This is a thought provoking post. Thank you. Does age of the student matter? I am unfamiliar with the study you cite, but I would love to know how old those subjects were. My gut: age does not matter. I think from young children to adults, the implicit learning moments would be more engaging. But I would interested to know what the data say

“Kim concludes that “stories are interesting to the extent that they force challenging but resolvable inferences on the reader” (p. 67). So consider a design principle for your math classes or math curriculum: “Ask students to make challenging but resolvable inferences before offering them those resolutions.” Start with estimation and invention, both of which offer cognitive benefits over and above interest.

The use of estimation is quick and seems effective, so I do not disagree here. But the studies on “invention” and “productive failure” are textbook examples of poorly controlled education research. Recently, a number of studies have controlled for the weak DI conditions Kapur and Schwartz used and found that DI results in comparable or sometimes superior learning. See http://bit.ly/1RjFZkO and http://bit.ly/1Oc57nj

Here’s an excerpt from the abstract of the first study:

1. Problem-solving prior to instruction triggered a global awareness of knowledge gaps. While this was beneficial for learning when combined with instruction with student solutions, our results indicate that comparing student solutions during instruction to specify the gaps is the most relevant factor.

First, let me say that that is a deeply weird choice of “sentences” to use as an occasion for measuring learning versus interest. For one thing, I find the grammatical and punctuation errors distracting. For another, the inherent cultural biases in the “story” are also very distracting (where on Earth does a situation like this occur?). I can’t imagine any of my students not asking why in the name of everything holy we were wasting any time on that sequence of sentences at all.

Even if I don’t have a good estimation or invention starter on hand, it’s well known that I can dramatically improve the effectiveness of my lecture sequences (or snippets) and my students’ learning gains by providing them with some occasion to “prime the pump” of their own memories and internalized experiences around a given math topic.

Just yesterday I had student groups in Algebra 1 do a table reading of a “deleted scene” from a Harry Potter movie that I claimed to have “found” on the topic of “more than” and “less than.” This was our opening to a unit on inequalities.

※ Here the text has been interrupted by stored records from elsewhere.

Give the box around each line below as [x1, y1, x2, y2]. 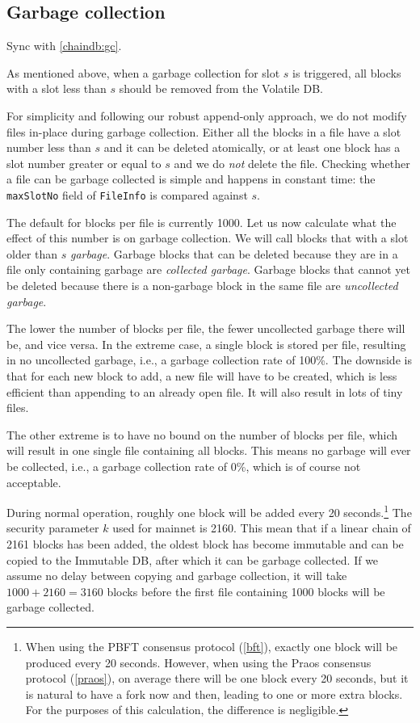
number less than [6, 139, 91, 156]
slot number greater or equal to [6, 154, 162, 171]
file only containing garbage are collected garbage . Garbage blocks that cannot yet [6, 261, 411, 278]
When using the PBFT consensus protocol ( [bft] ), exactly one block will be [25, 637, 398, 654]
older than [6, 245, 58, 262]
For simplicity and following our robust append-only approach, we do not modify [6, 107, 407, 124]
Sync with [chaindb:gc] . [6, 37, 122, 54]
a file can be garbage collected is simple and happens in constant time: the [6, 170, 376, 187]
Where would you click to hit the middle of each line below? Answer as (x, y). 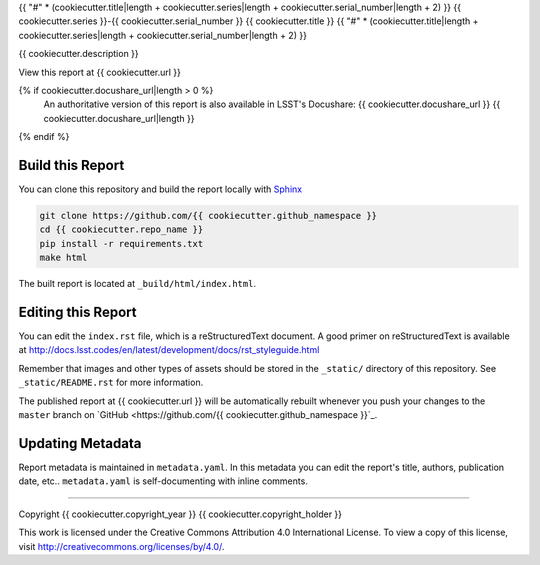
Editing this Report (77, 311)
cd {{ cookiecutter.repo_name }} (121, 229)
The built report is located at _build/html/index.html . (137, 284)
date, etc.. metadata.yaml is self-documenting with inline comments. (163, 481)
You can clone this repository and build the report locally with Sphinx (160, 189)
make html (63, 258)
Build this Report (71, 165)
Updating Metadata (80, 443)
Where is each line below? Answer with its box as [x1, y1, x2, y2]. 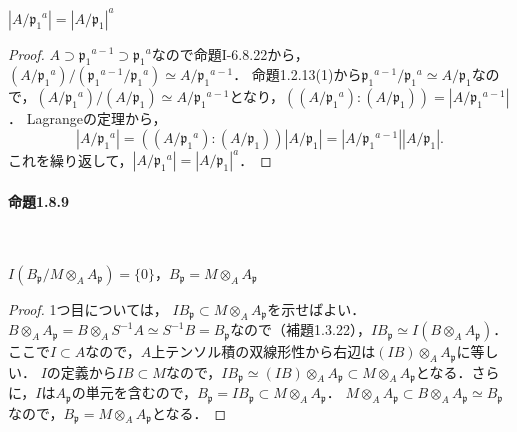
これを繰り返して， [8, 149, 133, 170]
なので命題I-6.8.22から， [151, 43, 309, 64]
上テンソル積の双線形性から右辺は [151, 341, 376, 362]
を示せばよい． [267, 298, 366, 319]
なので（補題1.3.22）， [230, 319, 371, 340]
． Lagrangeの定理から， [8, 108, 167, 129]
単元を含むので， [85, 382, 198, 403]
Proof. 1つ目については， [8, 298, 168, 319]
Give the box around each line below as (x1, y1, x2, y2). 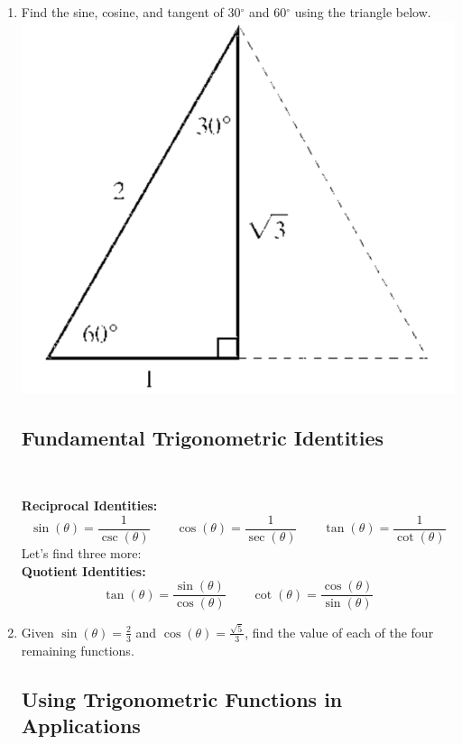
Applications (21, 712, 141, 739)
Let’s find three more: (21, 544, 142, 563)
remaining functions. (21, 640, 134, 659)
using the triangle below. (294, 3, 431, 21)
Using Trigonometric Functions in (21, 684, 343, 712)
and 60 (248, 3, 287, 21)
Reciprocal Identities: (21, 496, 158, 515)
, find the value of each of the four (245, 622, 434, 641)
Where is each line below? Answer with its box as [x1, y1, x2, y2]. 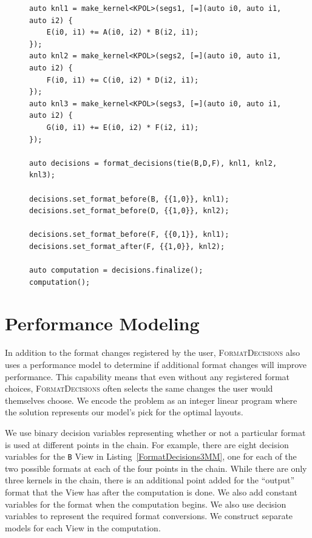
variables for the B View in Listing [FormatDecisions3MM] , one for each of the [5, 450, 297, 463]
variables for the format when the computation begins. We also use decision [5, 497, 287, 510]
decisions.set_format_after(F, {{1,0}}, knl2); [29, 242, 225, 251]
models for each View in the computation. [5, 521, 161, 534]
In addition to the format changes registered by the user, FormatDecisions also [5, 346, 300, 359]
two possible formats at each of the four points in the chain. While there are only [5, 461, 307, 474]
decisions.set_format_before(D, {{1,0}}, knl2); [29, 206, 229, 216]
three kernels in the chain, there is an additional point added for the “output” [5, 474, 295, 486]
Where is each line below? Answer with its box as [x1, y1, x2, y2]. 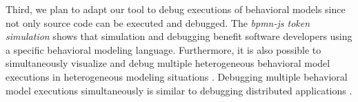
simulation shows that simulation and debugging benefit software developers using [6, 29, 352, 43]
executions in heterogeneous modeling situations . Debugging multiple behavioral [6, 69, 348, 83]
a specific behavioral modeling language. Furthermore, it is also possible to [6, 42, 321, 57]
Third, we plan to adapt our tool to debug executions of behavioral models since [6, 2, 346, 16]
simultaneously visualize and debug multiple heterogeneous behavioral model [6, 56, 330, 70]
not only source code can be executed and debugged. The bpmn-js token [6, 15, 310, 30]
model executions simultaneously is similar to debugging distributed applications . [6, 83, 352, 97]
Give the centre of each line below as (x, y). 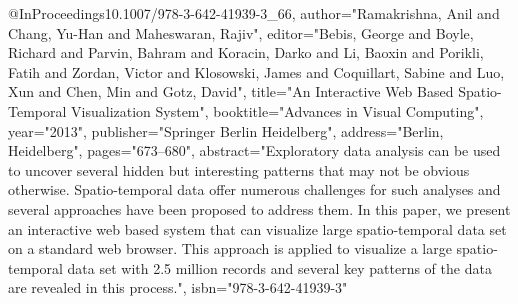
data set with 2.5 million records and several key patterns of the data (279, 267)
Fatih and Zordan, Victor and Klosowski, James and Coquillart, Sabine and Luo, (256, 71)
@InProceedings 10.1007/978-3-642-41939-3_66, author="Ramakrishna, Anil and (254, 13)
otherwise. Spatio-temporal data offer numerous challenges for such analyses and (254, 189)
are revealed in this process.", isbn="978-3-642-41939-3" (178, 287)
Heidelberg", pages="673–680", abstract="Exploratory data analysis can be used (254, 150)
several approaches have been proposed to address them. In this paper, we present (259, 208)
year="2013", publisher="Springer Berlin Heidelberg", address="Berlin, (226, 130)
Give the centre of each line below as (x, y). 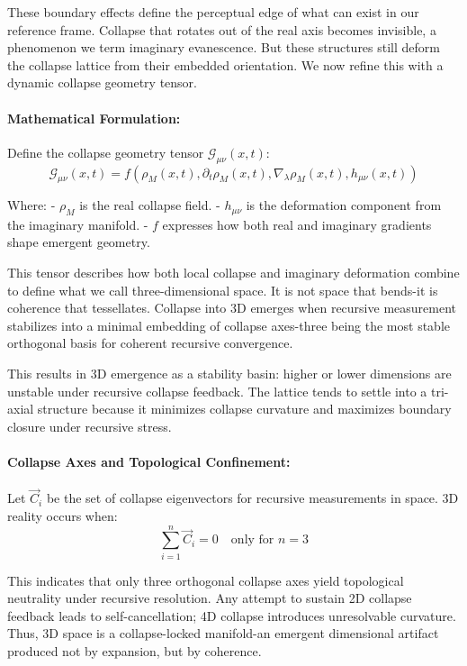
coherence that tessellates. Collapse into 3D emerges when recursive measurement (232, 308)
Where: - (31, 205)
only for (252, 540)
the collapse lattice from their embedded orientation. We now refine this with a (225, 64)
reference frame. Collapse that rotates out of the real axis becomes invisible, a (222, 29)
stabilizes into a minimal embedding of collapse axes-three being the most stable (229, 325)
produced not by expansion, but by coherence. (135, 651)
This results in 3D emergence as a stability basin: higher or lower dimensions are (229, 373)
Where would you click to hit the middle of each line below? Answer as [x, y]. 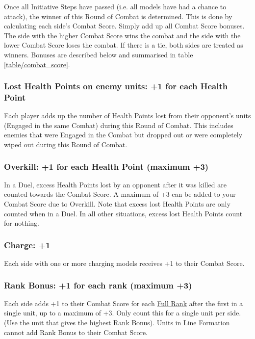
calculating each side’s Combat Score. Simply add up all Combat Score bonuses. [124, 26]
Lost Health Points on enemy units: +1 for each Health [116, 86]
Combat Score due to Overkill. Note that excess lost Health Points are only [117, 204]
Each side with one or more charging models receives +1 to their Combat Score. [124, 263]
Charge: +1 [27, 245]
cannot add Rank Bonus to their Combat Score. [76, 332]
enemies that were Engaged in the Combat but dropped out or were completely [123, 135]
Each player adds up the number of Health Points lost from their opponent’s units [127, 116]
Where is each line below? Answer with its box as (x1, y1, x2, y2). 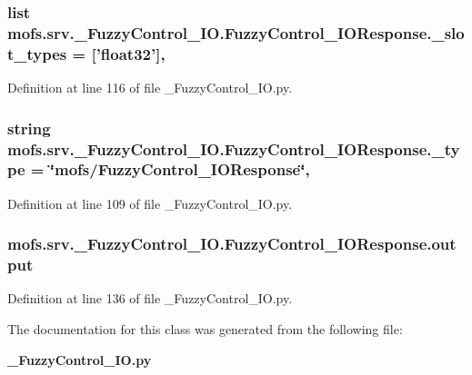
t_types (7, 42, 67, 64)
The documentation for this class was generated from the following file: (7, 320, 403, 339)
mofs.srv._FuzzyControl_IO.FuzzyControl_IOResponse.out (7, 232, 457, 255)
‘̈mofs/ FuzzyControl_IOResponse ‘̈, (49, 158, 310, 181)
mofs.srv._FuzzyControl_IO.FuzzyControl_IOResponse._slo (7, 21, 465, 44)
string (7, 116, 51, 139)
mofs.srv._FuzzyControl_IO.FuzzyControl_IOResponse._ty (7, 137, 460, 160)
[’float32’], (91, 42, 166, 64)
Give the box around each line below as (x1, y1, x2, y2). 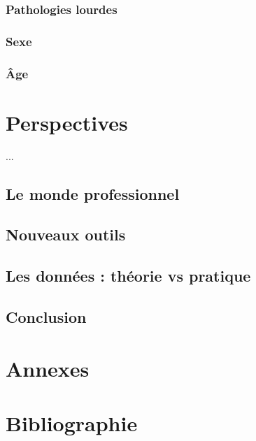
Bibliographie (6, 408, 138, 437)
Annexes (6, 354, 90, 382)
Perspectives (6, 108, 128, 136)
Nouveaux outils (6, 224, 126, 245)
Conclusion (6, 305, 87, 327)
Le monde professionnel (6, 182, 180, 204)
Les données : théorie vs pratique (6, 265, 251, 287)
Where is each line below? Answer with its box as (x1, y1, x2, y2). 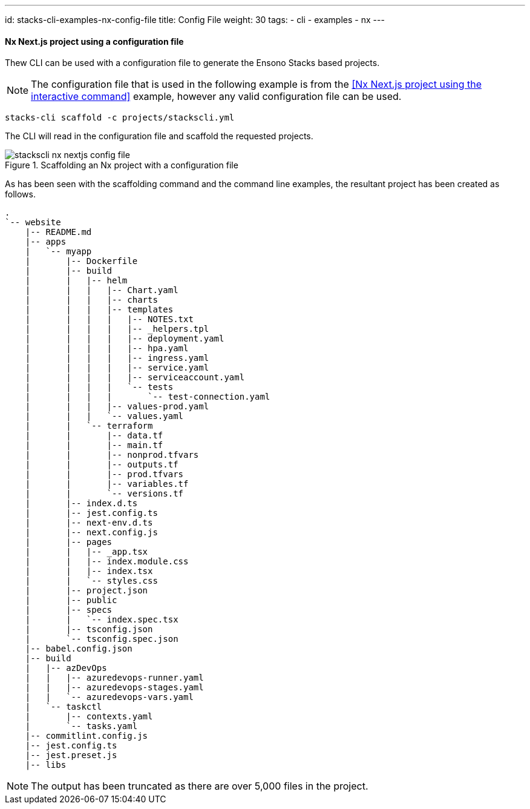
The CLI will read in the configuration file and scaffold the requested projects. (5, 131, 313, 142)
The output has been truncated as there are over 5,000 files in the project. (31, 780, 368, 793)
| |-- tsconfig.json (25, 624, 153, 635)
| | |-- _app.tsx (25, 547, 148, 557)
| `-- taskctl (25, 702, 102, 712)
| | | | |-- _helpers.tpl (25, 324, 209, 334)
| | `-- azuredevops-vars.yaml (25, 692, 194, 702)
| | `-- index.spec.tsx (25, 615, 178, 625)
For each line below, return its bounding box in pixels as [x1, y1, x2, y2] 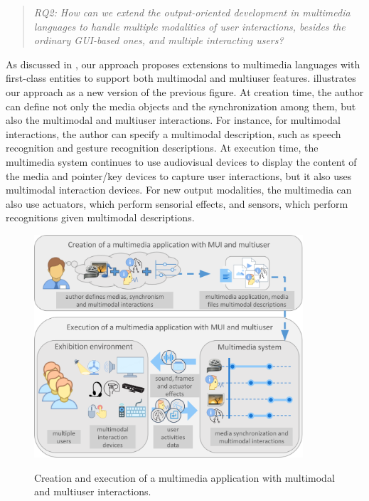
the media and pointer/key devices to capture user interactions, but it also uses [6, 168, 352, 183]
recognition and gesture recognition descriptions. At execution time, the [6, 140, 319, 155]
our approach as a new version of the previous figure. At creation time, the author [6, 84, 364, 99]
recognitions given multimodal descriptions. [6, 210, 195, 225]
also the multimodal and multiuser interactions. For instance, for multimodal [6, 112, 341, 127]
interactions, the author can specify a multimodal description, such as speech [6, 126, 341, 141]
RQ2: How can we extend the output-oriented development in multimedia [33, 5, 351, 19]
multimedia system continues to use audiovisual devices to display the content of [6, 154, 357, 169]
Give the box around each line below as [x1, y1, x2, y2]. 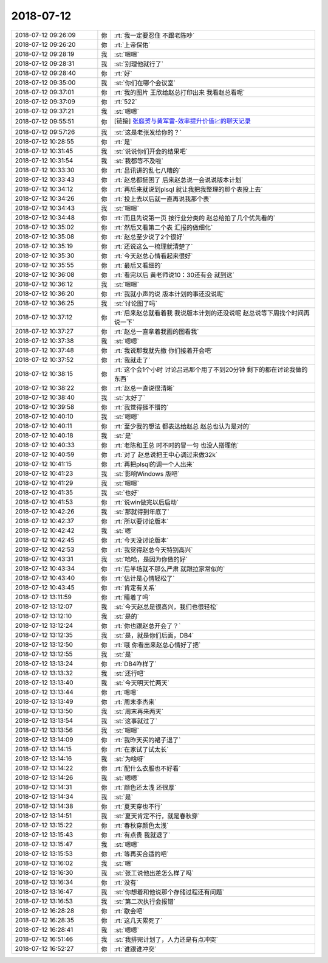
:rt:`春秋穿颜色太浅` [114, 821, 169, 830]
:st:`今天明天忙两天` [114, 678, 170, 687]
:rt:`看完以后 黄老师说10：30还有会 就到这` [114, 271, 235, 279]
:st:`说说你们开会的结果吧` [114, 147, 188, 155]
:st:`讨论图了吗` [114, 299, 158, 307]
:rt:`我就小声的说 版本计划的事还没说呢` [114, 290, 225, 298]
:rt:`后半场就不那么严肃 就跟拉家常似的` [114, 565, 225, 573]
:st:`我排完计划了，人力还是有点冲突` [114, 935, 219, 944]
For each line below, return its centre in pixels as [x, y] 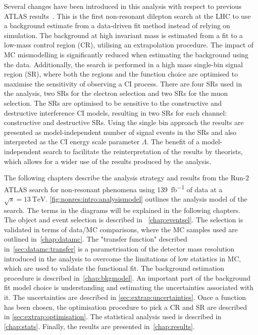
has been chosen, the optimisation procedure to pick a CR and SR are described [126, 307]
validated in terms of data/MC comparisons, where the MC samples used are [121, 229]
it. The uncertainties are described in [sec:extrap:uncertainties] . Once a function [125, 297]
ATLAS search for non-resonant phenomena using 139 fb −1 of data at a [113, 188]
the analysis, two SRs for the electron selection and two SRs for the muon [116, 93]
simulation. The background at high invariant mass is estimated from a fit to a [124, 35]
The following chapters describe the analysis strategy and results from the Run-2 [127, 178]
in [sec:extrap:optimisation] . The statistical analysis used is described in [113, 316]
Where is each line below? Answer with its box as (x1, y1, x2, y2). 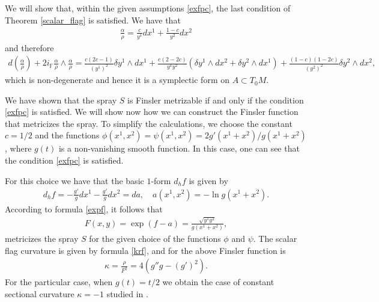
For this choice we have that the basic (5, 174, 144, 186)
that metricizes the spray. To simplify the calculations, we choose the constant (5, 117, 293, 129)
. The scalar (253, 232, 297, 245)
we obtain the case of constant (162, 276, 274, 288)
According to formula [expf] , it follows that (5, 202, 163, 215)
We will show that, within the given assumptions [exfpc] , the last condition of (5, 2, 291, 14)
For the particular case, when (5, 276, 113, 288)
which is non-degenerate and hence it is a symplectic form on (5, 73, 229, 86)
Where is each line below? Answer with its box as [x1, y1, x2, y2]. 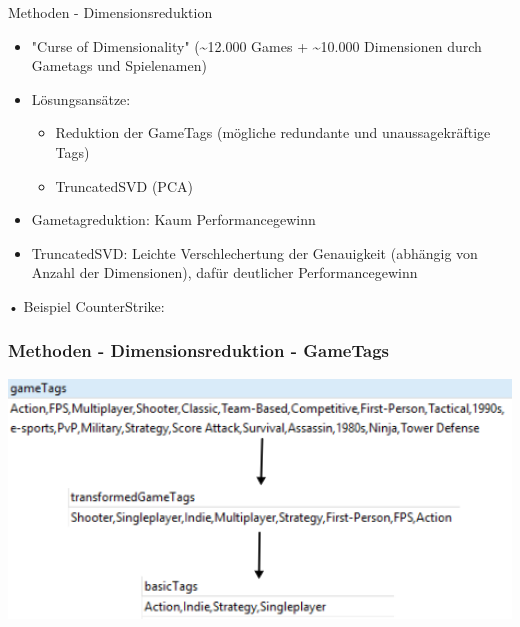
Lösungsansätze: [31, 88, 131, 109]
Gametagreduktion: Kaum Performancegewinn [31, 209, 316, 230]
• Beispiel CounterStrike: [8, 295, 165, 316]
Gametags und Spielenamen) [31, 55, 207, 76]
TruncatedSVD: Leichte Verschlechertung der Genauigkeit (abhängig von [31, 242, 478, 263]
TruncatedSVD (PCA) [55, 175, 193, 196]
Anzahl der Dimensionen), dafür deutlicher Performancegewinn [31, 262, 418, 283]
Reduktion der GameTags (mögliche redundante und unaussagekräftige [55, 122, 491, 143]
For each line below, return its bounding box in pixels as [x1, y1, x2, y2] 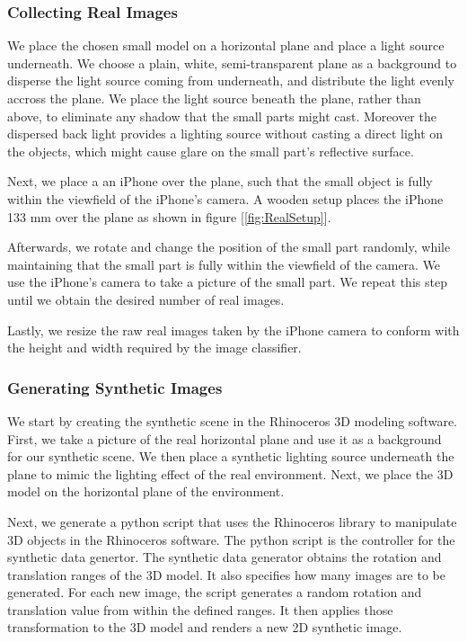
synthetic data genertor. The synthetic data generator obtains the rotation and [7, 548, 442, 566]
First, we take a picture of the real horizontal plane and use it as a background [7, 429, 442, 448]
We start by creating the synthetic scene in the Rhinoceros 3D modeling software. [7, 411, 458, 430]
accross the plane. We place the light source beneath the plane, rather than [7, 89, 421, 107]
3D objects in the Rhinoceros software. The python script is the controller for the [7, 530, 455, 548]
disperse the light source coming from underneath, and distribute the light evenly [7, 71, 454, 90]
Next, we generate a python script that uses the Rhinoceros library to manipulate [7, 512, 457, 531]
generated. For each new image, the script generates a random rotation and [7, 583, 422, 602]
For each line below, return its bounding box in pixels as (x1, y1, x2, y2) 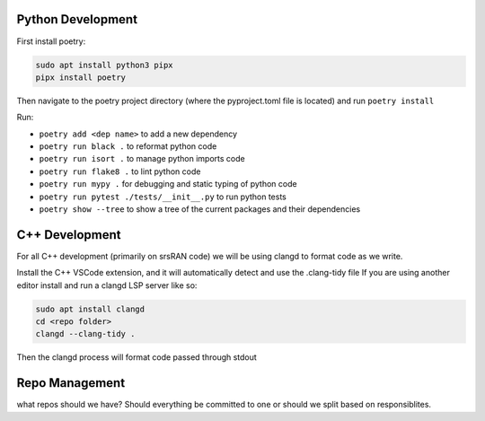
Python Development (16, 12, 138, 27)
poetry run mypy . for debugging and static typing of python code (39, 179, 297, 189)
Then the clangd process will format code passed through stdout (16, 352, 258, 363)
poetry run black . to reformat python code (39, 141, 217, 152)
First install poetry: (16, 36, 86, 47)
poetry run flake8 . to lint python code (39, 166, 201, 177)
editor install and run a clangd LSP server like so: (16, 279, 198, 291)
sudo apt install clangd (35, 303, 145, 314)
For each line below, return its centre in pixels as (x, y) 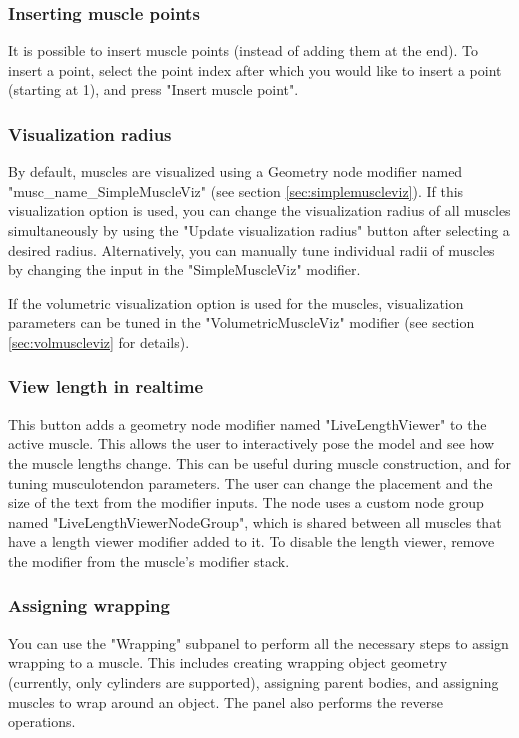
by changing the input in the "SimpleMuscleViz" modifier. (184, 269)
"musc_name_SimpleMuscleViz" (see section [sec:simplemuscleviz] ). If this (236, 190)
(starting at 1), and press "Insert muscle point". (153, 89)
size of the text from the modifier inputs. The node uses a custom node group (246, 502)
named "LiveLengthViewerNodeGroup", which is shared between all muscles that (255, 521)
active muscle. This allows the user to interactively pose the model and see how (251, 443)
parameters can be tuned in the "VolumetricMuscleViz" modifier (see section (241, 322)
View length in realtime (106, 386)
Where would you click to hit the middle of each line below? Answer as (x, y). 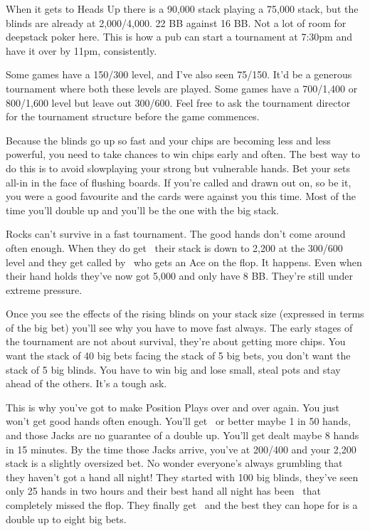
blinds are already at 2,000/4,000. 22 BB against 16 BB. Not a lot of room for (176, 22)
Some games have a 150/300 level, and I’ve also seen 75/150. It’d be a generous (179, 74)
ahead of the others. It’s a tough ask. (86, 383)
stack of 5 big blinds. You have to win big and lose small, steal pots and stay (173, 369)
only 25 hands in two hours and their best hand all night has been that (163, 491)
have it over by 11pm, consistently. (81, 50)
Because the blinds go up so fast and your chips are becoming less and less (168, 140)
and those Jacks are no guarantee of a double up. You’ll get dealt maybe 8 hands (183, 435)
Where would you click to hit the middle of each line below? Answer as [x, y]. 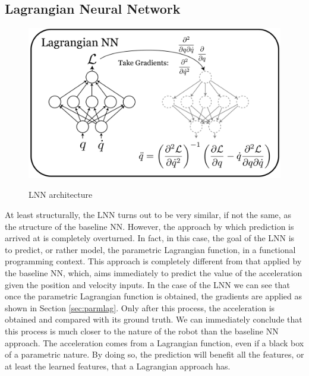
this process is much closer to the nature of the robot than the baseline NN [142, 331]
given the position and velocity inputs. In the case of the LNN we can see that [147, 284]
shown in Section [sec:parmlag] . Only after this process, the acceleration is [140, 307]
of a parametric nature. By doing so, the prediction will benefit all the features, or [154, 354]
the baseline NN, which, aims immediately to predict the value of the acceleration [154, 272]
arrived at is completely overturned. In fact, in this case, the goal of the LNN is [150, 238]
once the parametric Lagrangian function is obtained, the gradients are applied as [153, 296]
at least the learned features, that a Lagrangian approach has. [118, 366]

Sometimes just giving students a chance to disinhibit themselves – while they re-expose themselves to a topic – can improve receptivity a lot. :)

For me, the larger point is that *mere* direct instruction is an impoverished form of teaching, especially if you are trying to teach for understanding. I’m a good lecturer and a respected guide to mathematics, but I have learned through experience that the only way to get kids to really digest the “expert model I am lending them” (as How People Learn puts it) over the longer term is to get them to prime themselves for learning by giving them a reason to *involve* themselves with the learning.

– Elizabeth (@cheesemonkeysf)

I may disagree with David. I think skilled writers often leave the reader to make inferences in order to generate interest (indeed often playing upon those expectations to create a surprise or a twist at the end – for example, discovering that the wife was secretly aware of her husband’s potentially fatal allergy to clams all along!).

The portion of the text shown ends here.